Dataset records
* * * * * * * * *

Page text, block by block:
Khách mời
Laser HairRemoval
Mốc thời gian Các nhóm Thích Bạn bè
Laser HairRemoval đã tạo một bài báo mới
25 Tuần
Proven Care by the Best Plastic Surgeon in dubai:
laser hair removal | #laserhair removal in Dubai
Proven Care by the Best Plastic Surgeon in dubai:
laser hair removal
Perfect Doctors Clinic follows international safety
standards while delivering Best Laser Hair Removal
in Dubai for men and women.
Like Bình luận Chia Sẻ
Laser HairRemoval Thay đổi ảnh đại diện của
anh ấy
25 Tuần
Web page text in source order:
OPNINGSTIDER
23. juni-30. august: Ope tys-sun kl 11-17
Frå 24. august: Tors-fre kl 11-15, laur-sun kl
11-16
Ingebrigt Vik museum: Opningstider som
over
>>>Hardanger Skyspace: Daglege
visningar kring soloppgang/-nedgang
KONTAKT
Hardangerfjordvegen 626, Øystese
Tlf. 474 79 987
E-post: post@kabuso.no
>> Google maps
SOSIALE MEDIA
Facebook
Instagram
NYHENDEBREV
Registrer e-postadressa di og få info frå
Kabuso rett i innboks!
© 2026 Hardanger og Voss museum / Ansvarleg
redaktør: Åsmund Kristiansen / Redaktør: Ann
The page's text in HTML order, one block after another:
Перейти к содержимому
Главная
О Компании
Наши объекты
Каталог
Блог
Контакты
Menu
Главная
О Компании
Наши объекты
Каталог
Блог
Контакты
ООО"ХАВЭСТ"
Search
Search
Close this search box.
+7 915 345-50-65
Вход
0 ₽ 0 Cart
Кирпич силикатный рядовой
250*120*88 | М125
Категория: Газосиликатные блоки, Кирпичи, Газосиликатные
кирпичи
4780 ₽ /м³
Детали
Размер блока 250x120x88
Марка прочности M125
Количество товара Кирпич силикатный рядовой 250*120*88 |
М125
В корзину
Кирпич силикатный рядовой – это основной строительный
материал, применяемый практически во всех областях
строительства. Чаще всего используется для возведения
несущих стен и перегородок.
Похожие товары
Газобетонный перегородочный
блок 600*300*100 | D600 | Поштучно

* * * * * * * * *

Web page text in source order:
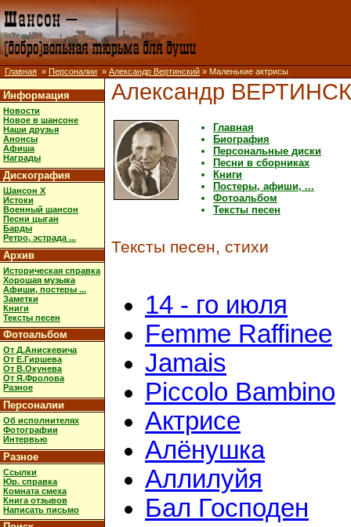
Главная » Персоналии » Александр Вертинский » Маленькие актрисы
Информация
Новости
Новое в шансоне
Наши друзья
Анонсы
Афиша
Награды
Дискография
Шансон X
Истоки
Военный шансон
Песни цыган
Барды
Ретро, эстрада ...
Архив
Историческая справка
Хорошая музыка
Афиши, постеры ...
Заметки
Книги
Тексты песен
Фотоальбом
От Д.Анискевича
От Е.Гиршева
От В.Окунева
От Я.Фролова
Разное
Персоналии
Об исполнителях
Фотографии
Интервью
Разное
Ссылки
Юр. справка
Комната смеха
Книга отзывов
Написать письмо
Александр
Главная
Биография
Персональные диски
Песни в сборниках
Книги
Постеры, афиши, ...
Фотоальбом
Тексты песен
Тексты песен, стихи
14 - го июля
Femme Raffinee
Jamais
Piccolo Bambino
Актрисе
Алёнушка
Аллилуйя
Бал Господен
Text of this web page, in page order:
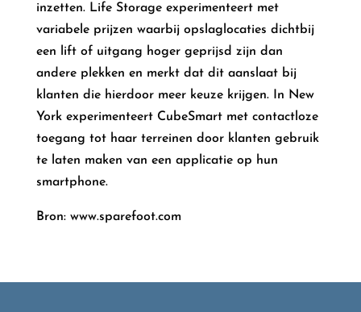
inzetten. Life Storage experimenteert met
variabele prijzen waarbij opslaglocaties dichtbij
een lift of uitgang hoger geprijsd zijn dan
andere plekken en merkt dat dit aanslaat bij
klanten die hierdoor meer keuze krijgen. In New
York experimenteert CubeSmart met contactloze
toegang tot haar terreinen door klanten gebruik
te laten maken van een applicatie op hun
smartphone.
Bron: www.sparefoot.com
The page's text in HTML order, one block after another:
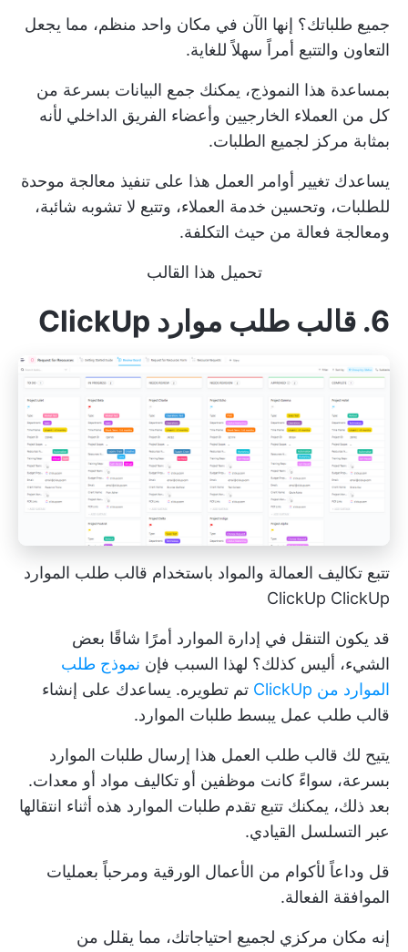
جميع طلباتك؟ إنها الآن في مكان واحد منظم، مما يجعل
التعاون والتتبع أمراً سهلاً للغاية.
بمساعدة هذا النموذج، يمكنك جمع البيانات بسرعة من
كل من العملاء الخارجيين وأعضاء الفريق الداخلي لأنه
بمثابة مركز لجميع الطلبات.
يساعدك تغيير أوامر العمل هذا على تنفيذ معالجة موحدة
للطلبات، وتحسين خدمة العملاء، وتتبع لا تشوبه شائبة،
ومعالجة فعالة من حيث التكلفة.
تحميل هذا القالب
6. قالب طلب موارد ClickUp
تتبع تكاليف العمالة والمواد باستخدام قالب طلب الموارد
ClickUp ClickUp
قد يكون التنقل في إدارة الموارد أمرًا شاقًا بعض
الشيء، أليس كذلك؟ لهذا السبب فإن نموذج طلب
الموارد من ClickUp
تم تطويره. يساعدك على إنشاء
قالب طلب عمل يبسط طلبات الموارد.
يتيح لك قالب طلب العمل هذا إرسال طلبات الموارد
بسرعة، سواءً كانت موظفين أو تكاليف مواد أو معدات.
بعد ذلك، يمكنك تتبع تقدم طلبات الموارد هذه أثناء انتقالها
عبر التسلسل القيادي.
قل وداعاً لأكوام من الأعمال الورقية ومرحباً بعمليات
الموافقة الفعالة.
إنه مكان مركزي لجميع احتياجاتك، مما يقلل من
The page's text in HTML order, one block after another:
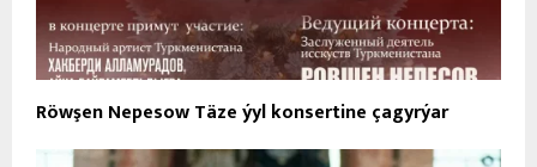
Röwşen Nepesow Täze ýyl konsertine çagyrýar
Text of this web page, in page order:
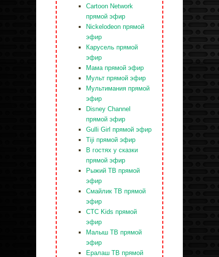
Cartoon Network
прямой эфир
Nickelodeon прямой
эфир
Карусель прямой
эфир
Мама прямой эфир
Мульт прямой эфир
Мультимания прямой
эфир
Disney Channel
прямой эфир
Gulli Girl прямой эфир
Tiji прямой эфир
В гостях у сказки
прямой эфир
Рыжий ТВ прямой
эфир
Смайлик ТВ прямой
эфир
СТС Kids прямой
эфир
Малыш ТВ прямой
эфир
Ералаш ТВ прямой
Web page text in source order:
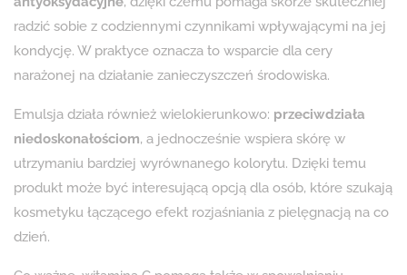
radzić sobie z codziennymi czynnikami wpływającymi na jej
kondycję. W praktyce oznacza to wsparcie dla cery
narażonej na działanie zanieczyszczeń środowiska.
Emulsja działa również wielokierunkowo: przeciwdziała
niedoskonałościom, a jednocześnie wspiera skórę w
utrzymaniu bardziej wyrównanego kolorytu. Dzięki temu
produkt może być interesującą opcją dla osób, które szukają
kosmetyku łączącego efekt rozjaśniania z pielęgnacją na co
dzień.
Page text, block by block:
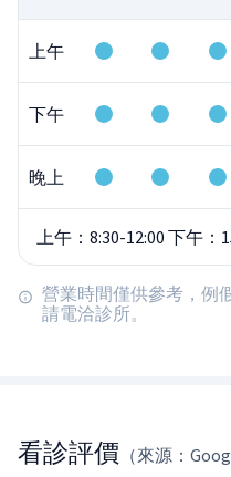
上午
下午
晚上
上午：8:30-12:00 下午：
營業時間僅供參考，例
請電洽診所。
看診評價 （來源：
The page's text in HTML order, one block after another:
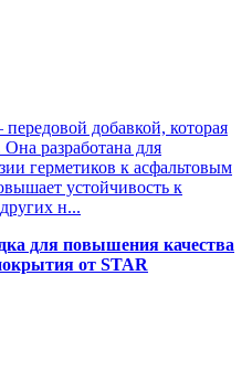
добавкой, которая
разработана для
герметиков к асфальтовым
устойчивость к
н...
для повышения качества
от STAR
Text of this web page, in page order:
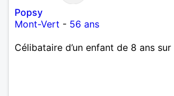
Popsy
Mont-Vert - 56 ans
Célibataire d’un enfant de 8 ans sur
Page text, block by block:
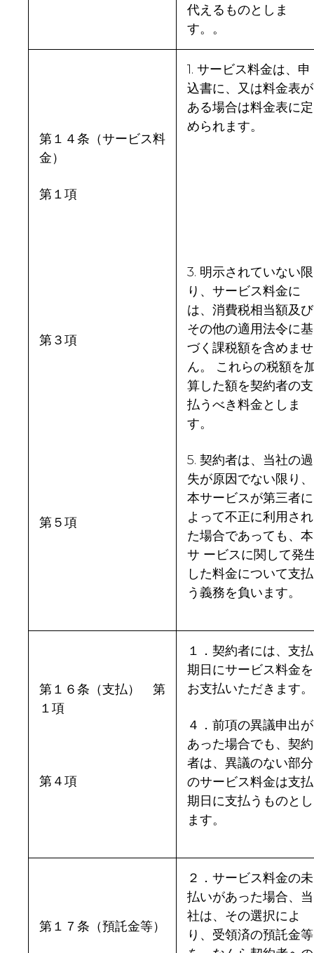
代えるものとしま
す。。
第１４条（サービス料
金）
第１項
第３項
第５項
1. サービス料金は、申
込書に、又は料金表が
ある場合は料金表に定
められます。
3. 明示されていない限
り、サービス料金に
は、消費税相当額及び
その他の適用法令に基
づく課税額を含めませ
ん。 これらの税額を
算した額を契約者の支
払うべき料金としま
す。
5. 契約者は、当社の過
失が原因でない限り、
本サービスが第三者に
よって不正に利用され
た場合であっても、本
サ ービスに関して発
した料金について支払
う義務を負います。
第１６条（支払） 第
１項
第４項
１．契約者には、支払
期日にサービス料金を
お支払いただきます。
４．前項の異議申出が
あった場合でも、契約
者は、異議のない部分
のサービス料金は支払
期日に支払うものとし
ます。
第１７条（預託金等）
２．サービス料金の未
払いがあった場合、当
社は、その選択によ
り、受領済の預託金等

* * * * * * * * *

Problem details: Print from the line containing "Piccolo Bambino" through the line containing "kondycję. W praktyce" in the data above, exactly as the lines stand, and omit every picture.

Your solution:
Piccolo Bambino
Актрисе
Алёнушка
Аллилуйя
Бал Господен
Text of this web page, in page order:
inzetten. Life Storage experimenteert met
variabele prijzen waarbij opslaglocaties dichtbij
een lift of uitgang hoger geprijsd zijn dan
andere plekken en merkt dat dit aanslaat bij
klanten die hierdoor meer keuze krijgen. In New
York experimenteert CubeSmart met contactloze
toegang tot haar terreinen door klanten gebruik
te laten maken van een applicatie op hun
smartphone.
Bron: www.sparefoot.com
The page's text in HTML order, one block after another:
جميع طلباتك؟ إنها الآن في مكان واحد منظم، مما يجعل
التعاون والتتبع أمراً سهلاً للغاية.
بمساعدة هذا النموذج، يمكنك جمع البيانات بسرعة من
كل من العملاء الخارجيين وأعضاء الفريق الداخلي لأنه
بمثابة مركز لجميع الطلبات.
يساعدك تغيير أوامر العمل هذا على تنفيذ معالجة موحدة
للطلبات، وتحسين خدمة العملاء، وتتبع لا تشوبه شائبة،
ومعالجة فعالة من حيث التكلفة.
تحميل هذا القالب
6. قالب طلب موارد ClickUp
تتبع تكاليف العمالة والمواد باستخدام قالب طلب الموارد
ClickUp ClickUp
قد يكون التنقل في إدارة الموارد أمرًا شاقًا بعض
الشيء، أليس كذلك؟ لهذا السبب فإن نموذج طلب
الموارد من ClickUp
تم تطويره. يساعدك على إنشاء
قالب طلب عمل يبسط طلبات الموارد.
يتيح لك قالب طلب العمل هذا إرسال طلبات الموارد
بسرعة، سواءً كانت موظفين أو تكاليف مواد أو معدات.
بعد ذلك، يمكنك تتبع تقدم طلبات الموارد هذه أثناء انتقالها
عبر التسلسل القيادي.
قل وداعاً لأكوام من الأعمال الورقية ومرحباً بعمليات
الموافقة الفعالة.
إنه مكان مركزي لجميع احتياجاتك، مما يقلل من
The page's text in HTML order, one block after another:
Röwşen Nepesow Täze ýyl konsertine çagyrýar
Text of this web page, in page order:
Cartoon Network
прямой эфир
Nickelodeon прямой
эфир
Карусель прямой
эфир
Мама прямой эфир
Мульт прямой эфир
Мультимания прямой
эфир
Disney Channel
прямой эфир
Gulli Girl прямой эфир
Tiji прямой эфир
В гостях у сказки
прямой эфир
Рыжий ТВ прямой
эфир
Смайлик ТВ прямой
эфир
СТС Kids прямой
эфир
Малыш ТВ прямой
эфир
Ералаш ТВ прямой
Web page text in source order:
radzić sobie z codziennymi czynnikami wpływającymi na jej
kondycję. W praktyce oznacza to wsparcie dla cery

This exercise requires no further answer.